━━━ DATASET CONTENT ━━━
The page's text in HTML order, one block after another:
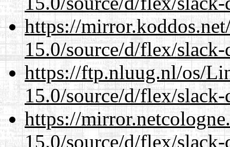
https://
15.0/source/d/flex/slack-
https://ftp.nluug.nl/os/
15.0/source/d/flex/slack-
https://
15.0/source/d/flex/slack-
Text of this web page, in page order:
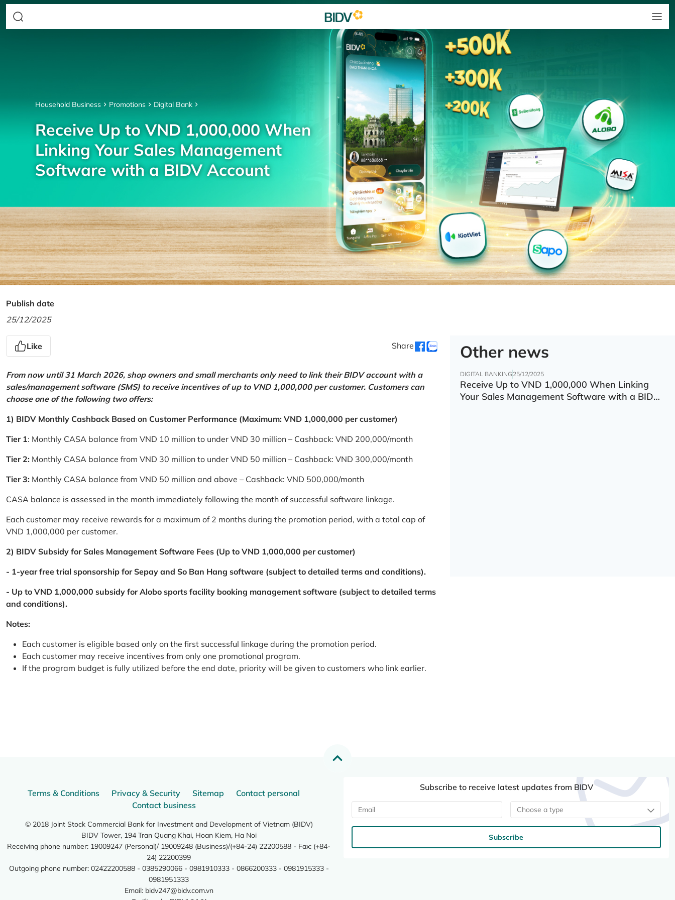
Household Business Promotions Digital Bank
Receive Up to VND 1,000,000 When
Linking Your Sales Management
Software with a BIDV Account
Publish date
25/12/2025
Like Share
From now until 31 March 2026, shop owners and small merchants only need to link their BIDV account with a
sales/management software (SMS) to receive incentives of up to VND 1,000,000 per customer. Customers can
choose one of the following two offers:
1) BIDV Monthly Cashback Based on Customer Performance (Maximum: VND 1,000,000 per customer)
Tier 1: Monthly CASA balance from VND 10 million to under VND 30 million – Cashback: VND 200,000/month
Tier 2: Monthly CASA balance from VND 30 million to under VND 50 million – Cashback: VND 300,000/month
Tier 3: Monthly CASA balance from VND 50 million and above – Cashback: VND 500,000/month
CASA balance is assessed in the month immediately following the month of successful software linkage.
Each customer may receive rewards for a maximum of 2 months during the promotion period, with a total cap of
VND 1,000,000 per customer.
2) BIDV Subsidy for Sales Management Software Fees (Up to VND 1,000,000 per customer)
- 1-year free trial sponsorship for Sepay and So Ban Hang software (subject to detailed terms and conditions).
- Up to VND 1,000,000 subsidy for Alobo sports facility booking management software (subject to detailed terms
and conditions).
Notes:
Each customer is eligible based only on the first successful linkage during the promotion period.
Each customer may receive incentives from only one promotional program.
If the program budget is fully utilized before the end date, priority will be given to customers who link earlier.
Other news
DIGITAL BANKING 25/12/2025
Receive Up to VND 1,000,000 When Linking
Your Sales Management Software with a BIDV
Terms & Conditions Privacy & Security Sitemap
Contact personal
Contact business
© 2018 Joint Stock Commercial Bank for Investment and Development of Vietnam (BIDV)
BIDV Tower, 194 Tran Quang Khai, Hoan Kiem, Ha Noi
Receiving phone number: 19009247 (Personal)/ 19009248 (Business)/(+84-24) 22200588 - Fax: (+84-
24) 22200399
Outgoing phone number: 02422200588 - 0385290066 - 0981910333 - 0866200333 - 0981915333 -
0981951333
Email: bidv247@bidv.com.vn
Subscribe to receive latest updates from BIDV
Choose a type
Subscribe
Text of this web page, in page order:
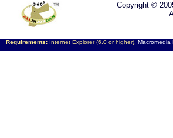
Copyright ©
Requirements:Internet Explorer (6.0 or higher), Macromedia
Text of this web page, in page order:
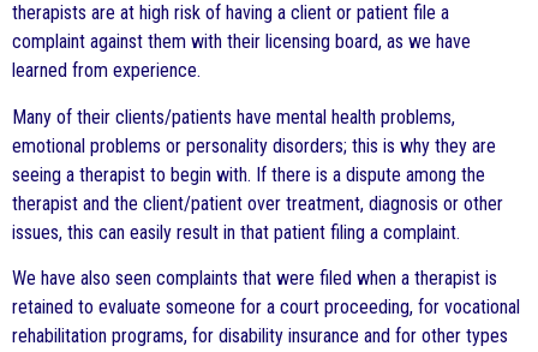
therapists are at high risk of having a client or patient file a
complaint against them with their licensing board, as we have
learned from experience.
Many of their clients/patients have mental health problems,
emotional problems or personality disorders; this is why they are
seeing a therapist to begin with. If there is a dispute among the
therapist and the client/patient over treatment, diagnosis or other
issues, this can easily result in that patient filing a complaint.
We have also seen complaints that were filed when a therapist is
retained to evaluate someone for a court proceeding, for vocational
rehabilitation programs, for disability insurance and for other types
━━━
━━━ DATASET CONTENT ━━━
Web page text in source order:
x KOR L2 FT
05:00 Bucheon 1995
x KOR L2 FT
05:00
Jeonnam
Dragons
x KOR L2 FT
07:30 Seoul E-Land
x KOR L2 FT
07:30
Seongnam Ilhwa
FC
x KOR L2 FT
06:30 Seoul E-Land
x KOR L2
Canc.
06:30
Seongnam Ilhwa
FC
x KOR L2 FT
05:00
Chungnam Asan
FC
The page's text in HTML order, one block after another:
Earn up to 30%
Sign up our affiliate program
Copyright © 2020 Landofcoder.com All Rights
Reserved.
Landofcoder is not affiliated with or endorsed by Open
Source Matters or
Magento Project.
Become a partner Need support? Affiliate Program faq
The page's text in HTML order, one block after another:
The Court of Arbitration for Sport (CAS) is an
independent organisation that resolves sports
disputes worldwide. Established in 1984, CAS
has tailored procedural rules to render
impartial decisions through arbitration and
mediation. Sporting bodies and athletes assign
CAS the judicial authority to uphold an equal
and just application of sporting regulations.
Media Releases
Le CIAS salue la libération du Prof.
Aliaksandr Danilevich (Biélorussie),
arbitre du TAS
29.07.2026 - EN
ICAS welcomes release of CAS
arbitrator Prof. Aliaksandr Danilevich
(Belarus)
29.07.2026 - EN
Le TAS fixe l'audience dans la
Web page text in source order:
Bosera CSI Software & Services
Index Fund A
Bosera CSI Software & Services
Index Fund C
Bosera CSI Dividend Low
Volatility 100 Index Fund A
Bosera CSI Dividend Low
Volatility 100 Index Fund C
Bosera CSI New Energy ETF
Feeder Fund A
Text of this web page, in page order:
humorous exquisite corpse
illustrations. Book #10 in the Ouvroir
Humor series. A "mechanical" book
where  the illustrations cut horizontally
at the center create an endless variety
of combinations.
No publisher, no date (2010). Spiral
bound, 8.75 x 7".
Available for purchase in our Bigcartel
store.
━━━
EXERCISE DESCRIPTION: Starting with the line that has "Each customer may receive rewards" and going on through the line that has "rehabilitation programs, for", transcribe the records above exactly, but skip the pictures.

SOLUTION FOR THIS EXERCISE:
Each customer may receive rewards for a maximum of 2 months during the promotion period, with a total cap of
VND 1,000,000 per customer.
2) BIDV Subsidy for Sales Management Software Fees (Up to VND 1,000,000 per customer)
- 1-year free trial sponsorship for Sepay and So Ban Hang software (subject to detailed terms and conditions).
- Up to VND 1,000,000 subsidy for Alobo sports facility booking management software (subject to detailed terms
and conditions).
Notes:
Each customer is eligible based only on the first successful linkage during the promotion period.
Each customer may receive incentives from only one promotional program.
If the program budget is fully utilized before the end date, priority will be given to customers who link earlier.
Other news
DIGITAL BANKING 25/12/2025
Receive Up to VND 1,000,000 When Linking
Your Sales Management Software with a BIDV
Terms & Conditions Privacy & Security Sitemap
Contact personal
Contact business
© 2018 Joint Stock Commercial Bank for Investment and Development of Vietnam (BIDV)
BIDV Tower, 194 Tran Quang Khai, Hoan Kiem, Ha Noi
Receiving phone number: 19009247 (Personal)/ 19009248 (Business)/(+84-24) 22200588 - Fax: (+84-
24) 22200399
Outgoing phone number: 02422200588 - 0385290066 - 0981910333 - 0866200333 - 0981915333 -
0981951333
Email: bidv247@bidv.com.vn
Subscribe to receive latest updates from BIDV
Choose a type
Subscribe
Text of this web page, in page order:
Copyright ©
Requirements:Internet Explorer (6.0 or higher), Macromedia
Text of this web page, in page order:
therapists are at high risk of having a client or patient file a
complaint against them with their licensing board, as we have
learned from experience.
Many of their clients/patients have mental health problems,
emotional problems or personality disorders; this is why they are
seeing a therapist to begin with. If there is a dispute among the
therapist and the client/patient over treatment, diagnosis or other
issues, this can easily result in that patient filing a complaint.
We have also seen complaints that were filed when a therapist is
retained to evaluate someone for a court proceeding, for vocational
rehabilitation programs, for disability insurance and for other types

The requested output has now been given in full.